Per iniziare, apri le immagini seguite dalle maschere nel software di visualizzazione delle immagini desiderato per verificare che l'orientamento dell'immagine e della maschera corrisponda a tutti i file CT, Proton e Xenon. Quindi, salvare le maschere DICOM e singola etichetta dell'immagine come file NIfTI nella stessa cartella del file reg. py.
Per la registrazione della risonanza magnetica CT Xenon, aprire il file reg. py nella configurazione dell'ambiente di calcolo Python desiderata.

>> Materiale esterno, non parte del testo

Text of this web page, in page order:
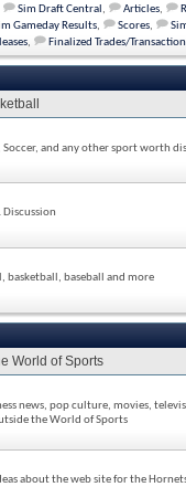
Sim Draft Central , Articles,
Gameday Results, Scores,
, Finalized Trades/
Soccer, and any other sport worth
Discussion
basketball, baseball and more
World of Sports
news, pop culture, movies,
the World of Sports
about the web site for the
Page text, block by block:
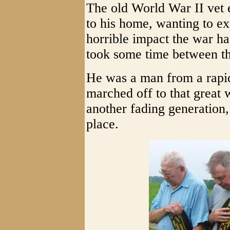
The old World War II vet
to his home, wanting to
horrible impact the war
took some time between
He was a man from a
marched off to that great
another fading
place.
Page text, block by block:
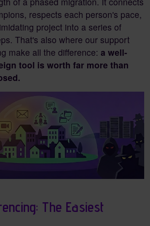
respects each person's pace,
project into a series of
That's also where our support
make all the difference: a well-
tool is worth far more than
The Easiest
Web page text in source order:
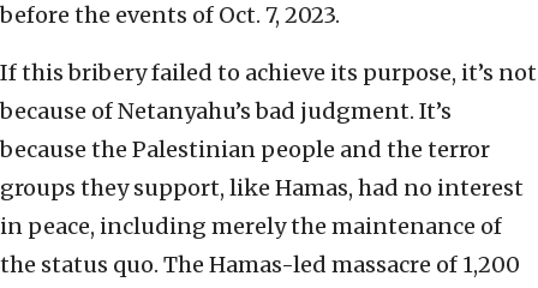
before the events of Oct. 7, 2023.
If this bribery failed to achieve its purpose, it’s not
because of Netanyahu’s bad judgment. It’s
because the Palestinian people and the terror
groups they support, like Hamas, had no interest
in peace, including merely the maintenance of
the status quo. The Hamas-led massacre of 1,200
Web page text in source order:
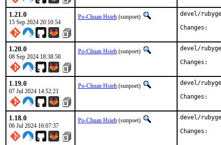
1.21.0
15 Sep 2024 20:10:54
Po-Chuan Hsieh (sunpoet)
devel/
1.20.0
08 Sep 2024 18:38:58
Po-Chuan Hsieh (sunpoet)
devel/
1.19.0
07 Jul 2024 14:52:21
Po-Chuan Hsieh (sunpoet)
devel/
1.18.0
06 Jul 2024 16:07:37
Po-Chuan Hsieh (sunpoet)
devel/
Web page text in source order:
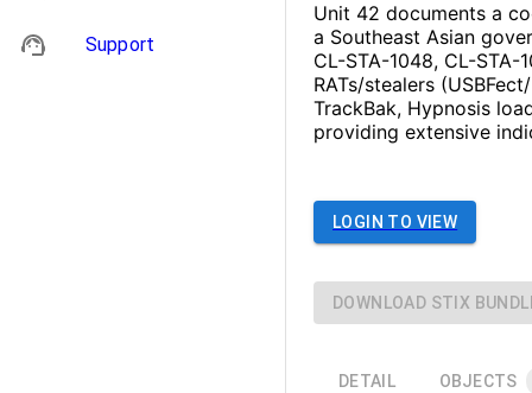
Support
Unit 42 documents a
a Southeast Asian
CL-STA-1048, CL-
RATs/stealers
TrackBak, Hypnosis
providing extensive
LOGIN TO VIEW
DOWNLOAD STIX
DETAIL OBJECTS
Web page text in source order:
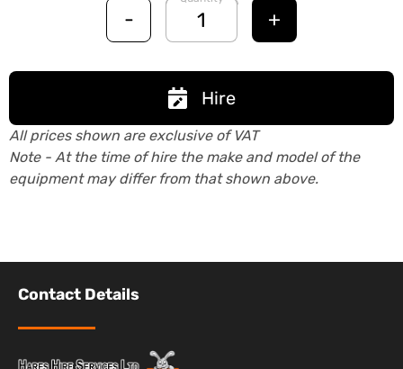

Se si utilizza un ambiente virtuale, impostare il numero di unità di elaborazione centrali, il numero di thread e la RAM come desiderato o come disponibile nell'ambiente di elaborazione.
Quindi, imposta la trasformazione e l'interpolazione desiderate, seguite dall'immagine fissa e in movimento. Esegui reg. py nell'ambiente di elaborazione Python.
Una volta completata la registrazione, procedere alla valutazione. Mantenendo l'immagine ct. nii come immagine di base, aprire la ventilazione warp.nii.
gz come un'altra immagine e sovrapporla all'immagine CT con la mappa dei colori desiderata. Esaminare la sovrapposizione dell'immagine RM allo xeno con l'immagine CT in tutti i piani dell'immagine per valutare l'allineamento visivo dei punti di riferimento, come i confini della carena e del polmone. I risultati della registrazione hanno mostrato un buon allineamento di tutti i confini polmonari per il partecipante sano.
Nei tre partecipanti con broncopneumopatia cronica ostruttiva, era disponibile un buon allineamento dei confini polmonari che andavano da anomalie della ventilazione diffusa, anomalie della ventilazione del lobo superiore con confini polmonari apicali assenti e anomalie della ventilazione del lobo inferiore con confini polmonari diaframmatici assenti.